The study investigates the role of the RhoA/ROCK pathway in experimental autoimmune myocarditis (EAM), assessing the effect of simvastatin on this pathway. It was found that while RhoA expression remained unchanged, ROCK1 expression was significantly upregulated in EAM and not affected by simvastatin. However, simvastatin was able to downregulate the phosphorylation of myosin light chains (MLC), a downstream product of the RhoA/ROCK pathway, suggesting a potential therapeutic mechanism in EAM.

1. Provide more details on the dose rationale for simvastatin, including references to previous studies or pharmacokinetic data supporting the chosen doses.

2. Expand on the methods used for immunohistochemical staining and Western blot analysis, including controls, to ensure reproducibility.

3. Address the variability and reliability of the Western blot data, particularly for ROCK1, where the results were not statistically significant.

4. Consider including additional molecular markers to support the findings, offering a broader understanding of the pathway's regulation.

5. Explore the potential effects of simvastatin on other pathways involved in EAM, providing a more comprehensive view of its therapeutic action.

6. Discuss the study's limitations, including the translation of findings from an animal model to human disease.

7. Provide a more detailed discussion on the implications of these findings for treating autoimmune myocarditis, considering current treatment limitations and the potential role of simvastatin.

Author Response

We would like to thank the Reviewers for taking time and effort to review the manuscript. We are very grateful for all your valuable comments and suggestions that helped us further revise and improve the quality of the manuscript. Below, we detail the point-by-point responses to the Reviewers' comments. The relevant corrections are highlighted in the revised manuscript with track changes made of Word.

We hope that our revised manuscript is now suitable for recommendation to publication.
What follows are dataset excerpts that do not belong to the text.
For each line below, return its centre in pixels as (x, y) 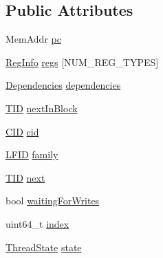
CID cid (22, 131)
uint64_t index (37, 223)
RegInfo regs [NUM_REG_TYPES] (82, 62)
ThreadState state (44, 247)
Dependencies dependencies (63, 85)
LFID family (32, 154)
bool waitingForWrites (53, 201)
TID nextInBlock (42, 108)
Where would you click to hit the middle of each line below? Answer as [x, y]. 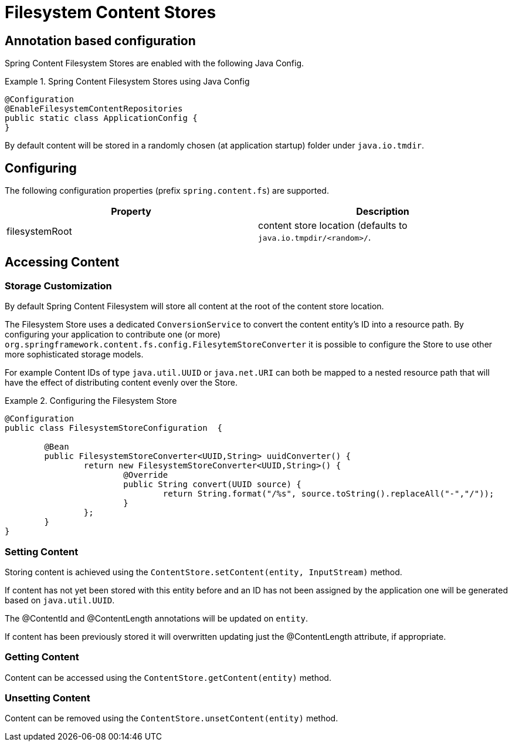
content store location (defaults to [333, 226]
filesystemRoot [39, 232]
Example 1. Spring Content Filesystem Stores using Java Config [127, 82]
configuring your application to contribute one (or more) [113, 335]
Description [383, 212]
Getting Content [42, 657]
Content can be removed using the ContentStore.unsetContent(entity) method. [172, 718]
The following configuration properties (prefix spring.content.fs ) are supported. [167, 191]
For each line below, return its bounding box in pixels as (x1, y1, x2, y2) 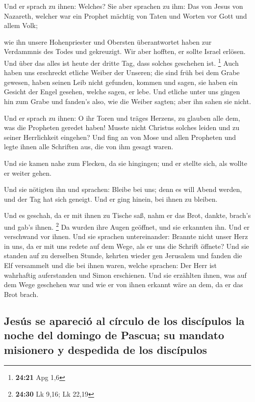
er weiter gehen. (4, 167, 51, 178)
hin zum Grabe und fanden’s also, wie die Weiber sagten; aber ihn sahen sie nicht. (4, 96, 251, 106)
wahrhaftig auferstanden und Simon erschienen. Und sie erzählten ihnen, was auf (4, 269, 247, 280)
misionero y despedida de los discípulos (4, 342, 207, 357)
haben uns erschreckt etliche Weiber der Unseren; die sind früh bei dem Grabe (4, 67, 240, 78)
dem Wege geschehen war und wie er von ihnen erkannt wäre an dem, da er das (4, 279, 243, 290)
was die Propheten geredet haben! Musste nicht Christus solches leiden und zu (4, 122, 239, 133)
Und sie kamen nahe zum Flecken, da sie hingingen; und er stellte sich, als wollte (4, 158, 248, 168)
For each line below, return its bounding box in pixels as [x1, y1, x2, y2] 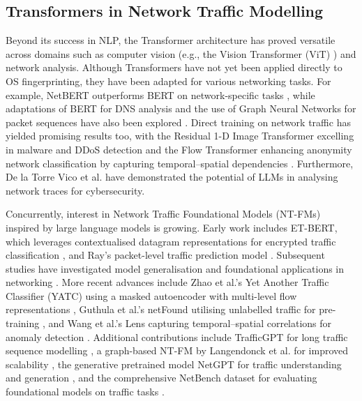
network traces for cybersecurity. [6, 183, 145, 197]
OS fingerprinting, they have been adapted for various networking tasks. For [6, 73, 331, 88]
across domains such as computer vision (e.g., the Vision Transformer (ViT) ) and [6, 46, 356, 61]
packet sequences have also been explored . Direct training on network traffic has [6, 114, 351, 129]
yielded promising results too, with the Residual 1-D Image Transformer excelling [6, 128, 354, 143]
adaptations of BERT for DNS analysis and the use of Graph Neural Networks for [6, 101, 356, 116]
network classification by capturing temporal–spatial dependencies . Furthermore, [6, 156, 354, 170]
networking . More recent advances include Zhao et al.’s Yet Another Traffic [6, 275, 329, 289]
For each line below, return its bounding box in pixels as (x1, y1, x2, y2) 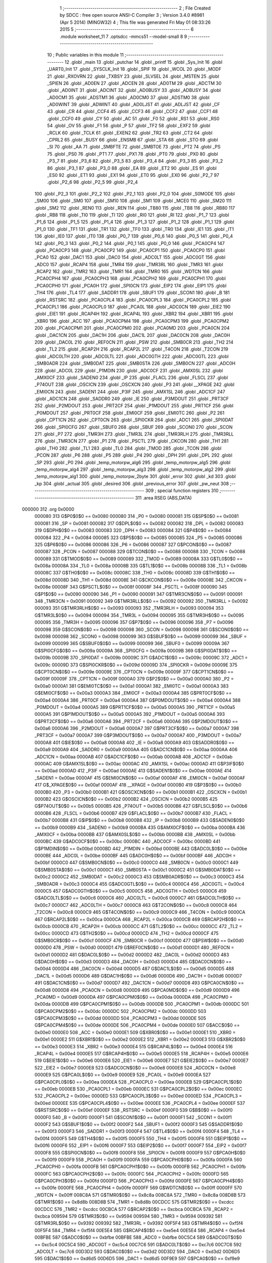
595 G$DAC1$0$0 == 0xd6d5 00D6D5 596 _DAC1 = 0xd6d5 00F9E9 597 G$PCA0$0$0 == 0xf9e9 (34, 1255, 240, 1261)
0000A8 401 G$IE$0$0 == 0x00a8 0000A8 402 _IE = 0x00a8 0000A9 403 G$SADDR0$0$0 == (34, 739, 235, 745)
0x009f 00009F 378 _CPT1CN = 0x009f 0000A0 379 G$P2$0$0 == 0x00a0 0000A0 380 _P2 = (34, 676, 234, 682)
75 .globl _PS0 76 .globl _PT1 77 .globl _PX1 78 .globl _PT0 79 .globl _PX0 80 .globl (47, 151, 219, 157)
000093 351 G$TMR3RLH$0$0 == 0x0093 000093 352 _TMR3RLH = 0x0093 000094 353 (34, 605, 224, 611)
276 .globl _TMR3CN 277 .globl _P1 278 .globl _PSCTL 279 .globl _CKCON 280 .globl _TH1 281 (34, 438, 229, 444)
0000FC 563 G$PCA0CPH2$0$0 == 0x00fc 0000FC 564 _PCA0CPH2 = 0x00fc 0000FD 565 (34, 1171, 229, 1177)
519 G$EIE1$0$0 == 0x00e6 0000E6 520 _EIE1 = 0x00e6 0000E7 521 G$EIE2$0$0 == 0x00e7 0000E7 (34, 1057, 249, 1063)
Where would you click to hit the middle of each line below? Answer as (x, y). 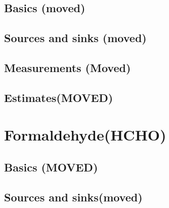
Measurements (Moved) (68, 67)
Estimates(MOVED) (59, 97)
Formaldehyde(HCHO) (85, 135)
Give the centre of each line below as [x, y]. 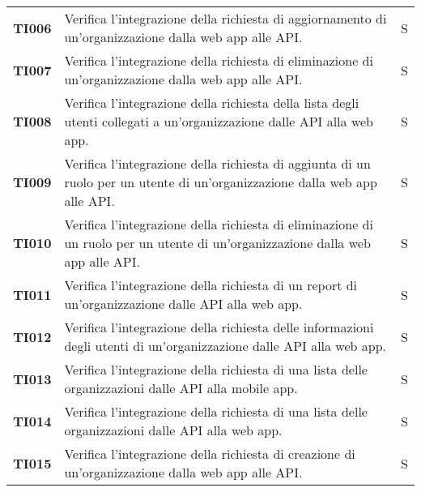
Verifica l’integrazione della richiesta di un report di [211, 285]
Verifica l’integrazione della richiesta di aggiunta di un [217, 163]
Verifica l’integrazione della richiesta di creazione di [210, 453]
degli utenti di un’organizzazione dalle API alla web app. [225, 346]
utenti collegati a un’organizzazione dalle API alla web [219, 121]
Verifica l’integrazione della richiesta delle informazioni [219, 327]
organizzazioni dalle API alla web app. [173, 430]
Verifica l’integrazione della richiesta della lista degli [212, 103]
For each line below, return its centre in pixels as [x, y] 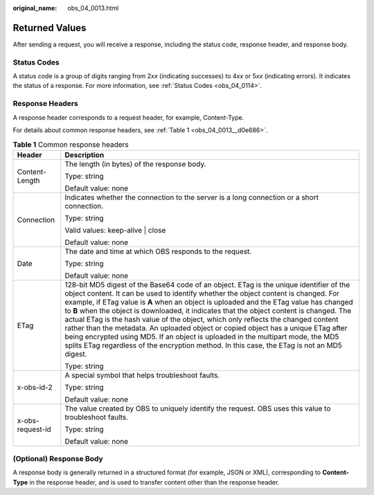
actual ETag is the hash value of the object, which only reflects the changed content [202, 319]
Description [84, 154]
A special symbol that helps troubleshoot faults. [142, 375]
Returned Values [50, 28]
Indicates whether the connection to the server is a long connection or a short [192, 197]
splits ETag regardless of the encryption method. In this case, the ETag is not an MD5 [204, 345]
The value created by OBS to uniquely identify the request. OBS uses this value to [198, 408]
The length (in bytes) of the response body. [135, 164]
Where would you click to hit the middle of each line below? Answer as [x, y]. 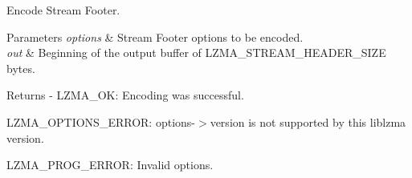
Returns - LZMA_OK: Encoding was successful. [125, 95]
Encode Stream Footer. [63, 10]
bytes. [21, 68]
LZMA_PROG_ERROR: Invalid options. [110, 165]
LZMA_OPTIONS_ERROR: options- [101, 121]
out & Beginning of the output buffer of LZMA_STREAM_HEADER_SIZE [196, 53]
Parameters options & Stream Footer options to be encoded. [155, 36]
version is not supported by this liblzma [308, 121]
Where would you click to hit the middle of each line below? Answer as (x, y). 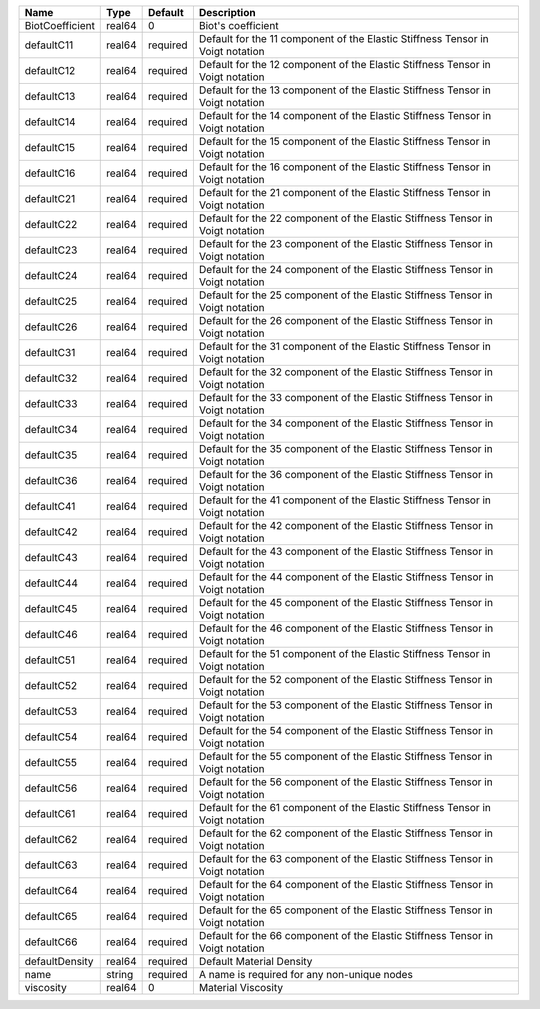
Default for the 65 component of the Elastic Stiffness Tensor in (346, 910)
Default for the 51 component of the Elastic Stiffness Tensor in (344, 653)
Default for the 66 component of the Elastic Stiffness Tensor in (346, 935)
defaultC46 (51, 634)
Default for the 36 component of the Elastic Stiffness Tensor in (346, 474)
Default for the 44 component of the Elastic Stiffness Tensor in (346, 577)
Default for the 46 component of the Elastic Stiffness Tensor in (346, 628)
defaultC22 (51, 224)
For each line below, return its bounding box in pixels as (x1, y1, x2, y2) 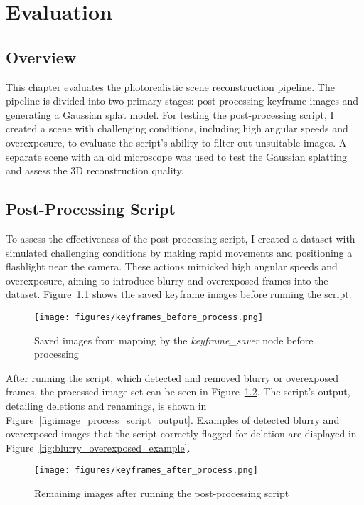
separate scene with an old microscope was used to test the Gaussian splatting (6, 149, 347, 164)
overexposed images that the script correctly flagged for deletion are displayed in (6, 426, 357, 441)
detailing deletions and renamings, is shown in (6, 398, 207, 413)
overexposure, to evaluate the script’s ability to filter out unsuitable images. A (6, 134, 347, 149)
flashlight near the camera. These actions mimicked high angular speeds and (6, 259, 338, 274)
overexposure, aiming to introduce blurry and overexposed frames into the (6, 272, 328, 287)
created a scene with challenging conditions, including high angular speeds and (6, 121, 348, 136)
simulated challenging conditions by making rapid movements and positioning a (6, 245, 353, 260)
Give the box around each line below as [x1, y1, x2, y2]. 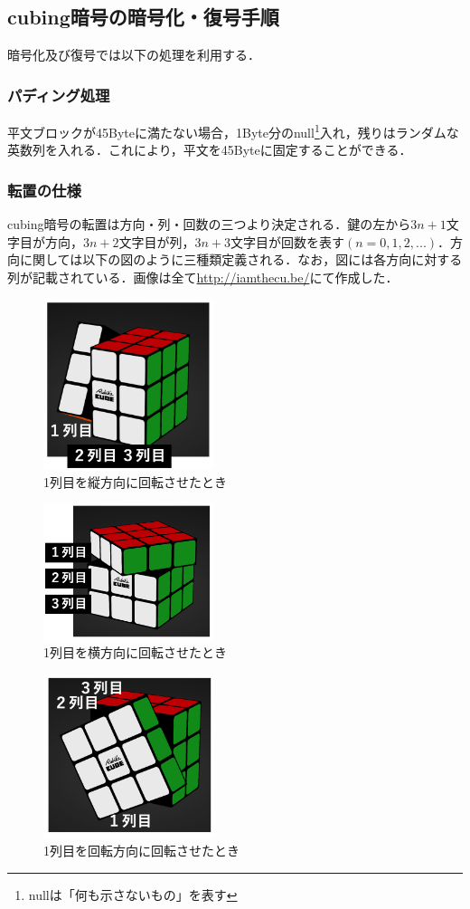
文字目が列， [118, 232, 195, 251]
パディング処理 [7, 83, 110, 106]
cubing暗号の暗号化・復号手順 [7, 3, 279, 31]
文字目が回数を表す [230, 232, 345, 251]
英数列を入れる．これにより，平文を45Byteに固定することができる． [7, 140, 412, 159]
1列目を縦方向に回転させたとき [43, 472, 227, 491]
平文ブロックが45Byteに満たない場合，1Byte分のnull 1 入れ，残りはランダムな [7, 120, 459, 141]
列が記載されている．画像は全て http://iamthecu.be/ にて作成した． [7, 267, 399, 286]
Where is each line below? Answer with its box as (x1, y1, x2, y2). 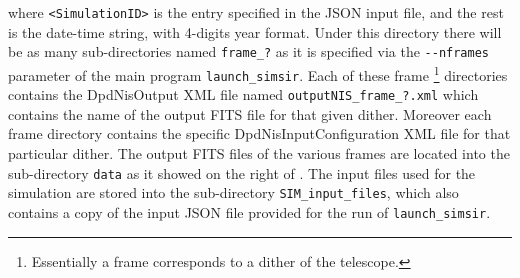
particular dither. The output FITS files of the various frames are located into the (8, 143, 510, 164)
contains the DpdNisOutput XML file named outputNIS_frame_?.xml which (8, 84, 479, 105)
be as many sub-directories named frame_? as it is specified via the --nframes (8, 41, 490, 62)
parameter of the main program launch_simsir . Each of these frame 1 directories (8, 61, 508, 85)
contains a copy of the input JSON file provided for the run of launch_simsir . (8, 201, 491, 222)
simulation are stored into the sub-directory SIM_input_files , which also (8, 182, 459, 203)
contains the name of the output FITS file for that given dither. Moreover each (8, 103, 492, 124)
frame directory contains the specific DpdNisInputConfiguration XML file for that (8, 123, 511, 144)
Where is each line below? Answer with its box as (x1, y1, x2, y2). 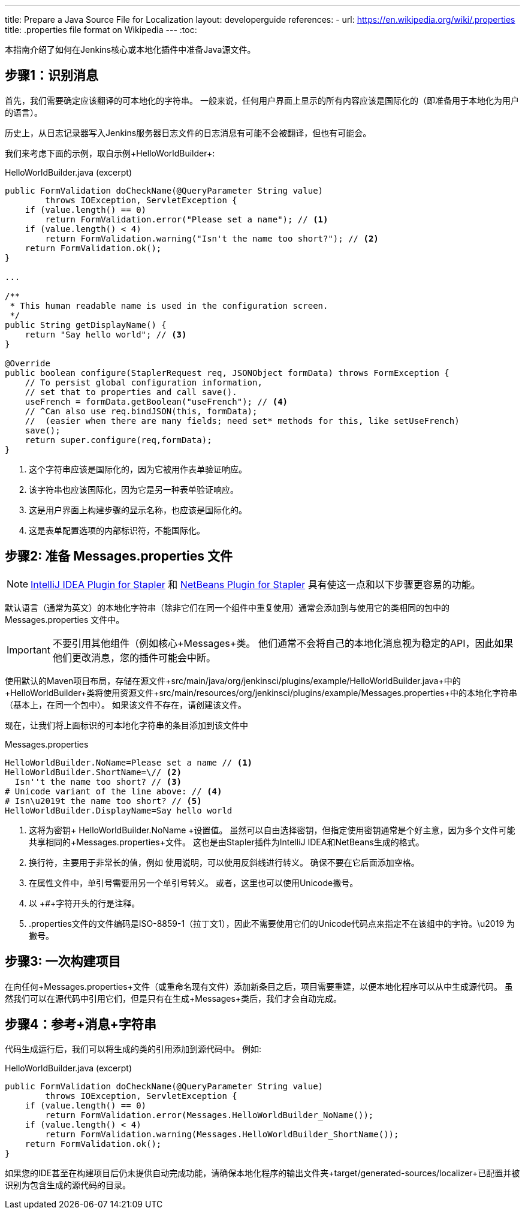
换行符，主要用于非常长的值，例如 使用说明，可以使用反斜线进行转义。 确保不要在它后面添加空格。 (29, 857, 420, 867)
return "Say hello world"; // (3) (25, 329, 187, 339)
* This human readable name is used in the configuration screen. (10, 300, 328, 311)
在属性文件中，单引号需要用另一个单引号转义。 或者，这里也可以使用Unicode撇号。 (29, 877, 358, 888)
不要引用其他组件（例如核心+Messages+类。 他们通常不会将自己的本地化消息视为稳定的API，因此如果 (52, 637, 514, 649)
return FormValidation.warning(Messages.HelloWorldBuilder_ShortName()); (45, 1129, 399, 1140)
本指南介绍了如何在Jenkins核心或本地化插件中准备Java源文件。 (5, 44, 256, 55)
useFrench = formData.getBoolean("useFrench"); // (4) (25, 396, 288, 406)
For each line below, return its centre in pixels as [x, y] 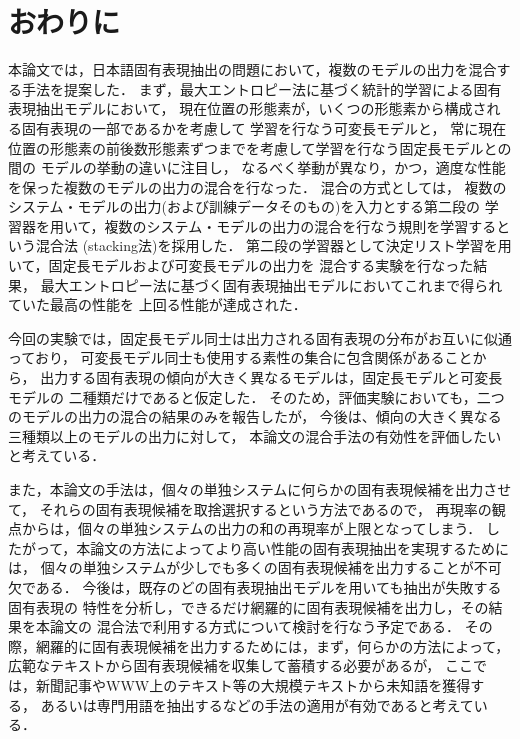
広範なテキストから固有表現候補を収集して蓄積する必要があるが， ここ [240, 665]
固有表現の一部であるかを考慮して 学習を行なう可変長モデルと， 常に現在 [264, 127]
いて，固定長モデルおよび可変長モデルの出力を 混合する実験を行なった [241, 265]
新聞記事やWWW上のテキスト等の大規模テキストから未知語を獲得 [253, 684]
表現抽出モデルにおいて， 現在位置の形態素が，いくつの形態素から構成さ [247, 108]
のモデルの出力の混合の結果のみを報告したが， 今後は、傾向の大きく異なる [255, 416]
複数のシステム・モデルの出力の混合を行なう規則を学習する [300, 225]
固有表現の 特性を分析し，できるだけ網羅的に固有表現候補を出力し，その [248, 606]
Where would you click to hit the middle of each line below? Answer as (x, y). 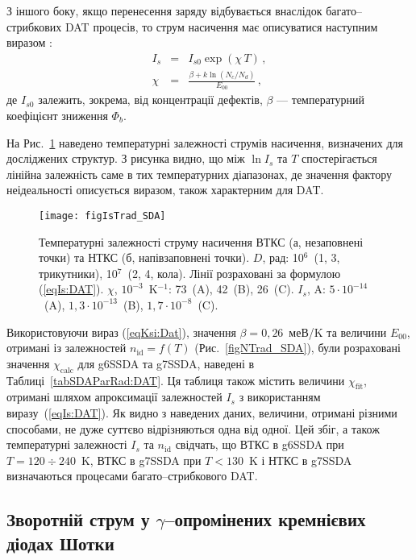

We are waiting for your feedback.

Author Response File: Author Response.pdf

Round 2

Reviewer 1 Report

Comments and Suggestions for Authors

Thank authors for the response and revisions. I am satisfied with the responses and changes, which have addressed my concerns adequately. Hoping the enriched and reliable discussion section will provide valuable insights for other researchers.

Reviewer 3 Report

Comments and Suggestions for Authors

After revision, the manuscript improved and the author responded to the comments clearly. Thanks for the opportunity to review this work.